[Python-Dev] a few strdup() questions... (original) (raw)

"Martin v. Löwis" martin at v.loewis.de
Wed Jan 7 20:22:43 CET 2009


MS Windows CE doesn't provide strdup(), so where should I put it? I guess I should just compile in Python/strdup.c, right?

Right.

However, where should I declare it?

I recommend pyport.h.

Also, there is HAVESTRDUP. I would actually expect that #undef HAVESTRDUP would do the trick to at least declare this, but it doesn't. I guess that most modern OS have this so this will probably just be bitrot ... right?

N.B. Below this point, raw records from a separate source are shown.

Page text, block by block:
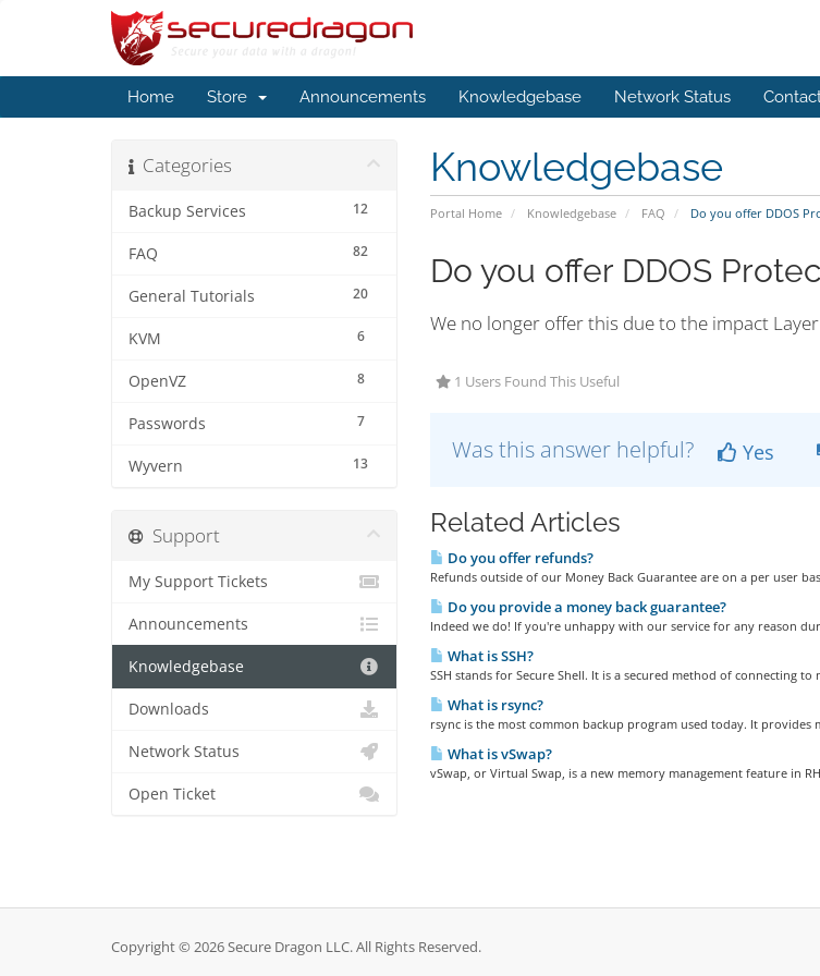
Home Store Announcements Knowledgebase Network Status
Knowledgebase
Portal Home Knowledgebase FAQ Do you offer DDOS
Categories
12
Backup Services
82
FAQ
20
General Tutorials
6
KVM
8
OpenVZ
7
Passwords
13
Wyvern
Do you offer DDOS
We no longer offer this due to the impact
1 Users Found This Useful
Was this answer helpful? Yes
Related Articles
Do you offer refunds?
Refunds outside of our Money Back Guarantee are on a per user
Do you provide a money back guarantee?
Indeed we do! If you're unhappy with our service for any reason
What is SSH?
SSH stands for Secure Shell. It is a secured method of connecting
What is rsync?
rsync is the most common backup program used today. It provides
What is vSwap?
vSwap, or Virtual Swap, is a new memory management feature in
Support
My Support Tickets
Announcements
Knowledgebase
Downloads
Network Status
Open Ticket
Copyright © 2026 Secure Dragon LLC. All Rights Reserved.

Wrong, I think. The macro is a side effect of AC_REPLACE_FUNCS, which will a) add strdup.c to the list of files to compile, or b) define HAVE_STRDUP.

BTW: there is another implementation (called mystrdup) in Modules/ctypes/ctypestest.c, why not use the one in Python/strdup.c there?

I guess that's historical, from the times when ctypes was still a separate package.

First difference is that I wouldn't accept NULL as valid input, e.g. the glibc implementation doesn't either and GCC even warns you if you call strdup(NULL). Secondly, I would have used memcpy(), since the length is already known and then potentially quicker. Should I write a patch?

Is that really worth it? It works as-is, doesn't it?